Maybe you’re looking for a new challenge and want to take on more responsibility at work. Maybe there’s an important project you want to take charge of, or certain skills you want to upgrade. Or maybe you’re realizing that it’s time to move on and look for a job somewhere else.
Regardless of what your next career move is, transitional periods like this one are usually the perfect time to get entrepreneurial and proactive about your career. Not sure where exactly to start? Here are some ideas to get you going.
Networking sometimes gets a bad rap for being disingenuous. But attending industry events, asking current employees out for coffee or simply jumping on a quick informational phone call is a great way to find out about new opportunities and keep on top of industry trends as you mull that next career step.
“Even something as simple as talking to someone at the company about a job posting, asking them for 10 minutes of their time to chat and learn more about their business can make a huge difference,” says Nit Karuna, head recruiter at Drop, a Toronto-based mobile rewards startup.

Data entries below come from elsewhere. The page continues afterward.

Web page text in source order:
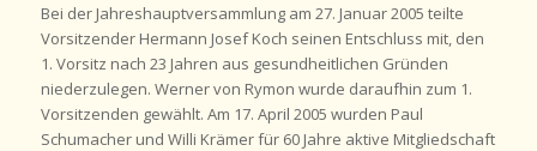
Bei der Jahreshauptversammlung am 27. Januar 2005 teilte
Vorsitzender Hermann Josef Koch seinen Entschluss mit, den
1. Vorsitz nach 23 Jahren aus gesundheitlichen Gründen
niederzulegen. Werner von Rymon wurde daraufhin zum 1.
Vorsitzenden gewählt. Am 17. April 2005 wurden Paul
Schumacher und Willi Krämer für 60 Jahre aktive Mitgliedschaft

If you’re new to networking and the idea of attending a meetup seems intimidating, try approaching someone inside the industry for some help first. “What I’ve seen work really well from attending networking events and meetups myself is teaming up with somebody that you already know from that particular industry,” suggests career coach Elisha Gray. “Having that one person to introduce you to people and create a warm interpersonal connection — i.e. ‘Hey, you’re interested in this, you should have a conversation’ — I found that to be very effective.”
Before reaching out to someone for an informational coffee or meeting up with someone at a networking event, find out as much as you can about them and their work ahead of time. Showing genuine curiosity in someone’s business and asking good, researched, even probing questions isn’t just a great way to learn more about your industry. It can also leave a lasting impression.
“At the end of the day, I think most employers are looking for the same thing: someone who’s willing to learn,” points out Karuna. There’s no better way to signal that to a prospective employer than doing your research and coming prepared with good questions.
This emphasis on preparation, research and proactiveness goes double for internal job seekers. “When you’re meeting with your manager or your coach, really make them understand your goals,” says Karuna. “Outline what your expectations are and ask them for the tools you need to succeed.”
He brings up the example of a Drop employee who successfully transferred to the analytics team.
“She had already taken it upon herself to start talking to the analytics team, keeping track of what they were working on, and she had already started taking an online data analytics course. She was already putting in the time,” he says.
“Where do I go from here? What should I do next? People usually don’t even give themselves five minutes to actually think about an answer to those questions,” says Grey. But you’d be surprised at how much the world opens up to you when you give yourself the space and time to reflect on your career.
“I don’t think people realize how much what they’ve done at their previous job is actually relatable to new startup roles,” agrees Karuna. Before developing new skills and experiences, make sure you have a really good grasp of the ones you already have under your belt.
“Very often, people don’t really have the vocabulary for describing their leadership skills or leadership style,” says Gray. “What they’ll ask me instead is, ‘How do I get more confidence? How do I get more clarity?’”
Grey suggests that people instead take stock and start thinking about the skills and characteristics they already have to offer a future employer.
“If you’re gunning for a management role and have never been in one, what do you think are the skills or characteristics required for that role? What are your personal values and motivators? And what are the things that you think are most important about leadership or management?”
Grey says that putting all the cards on the table in this way helps candidates be themselves, rather than try to “perform or put on an act based on what they see other people doing, which isn’t really the most authentic expression of themselves.”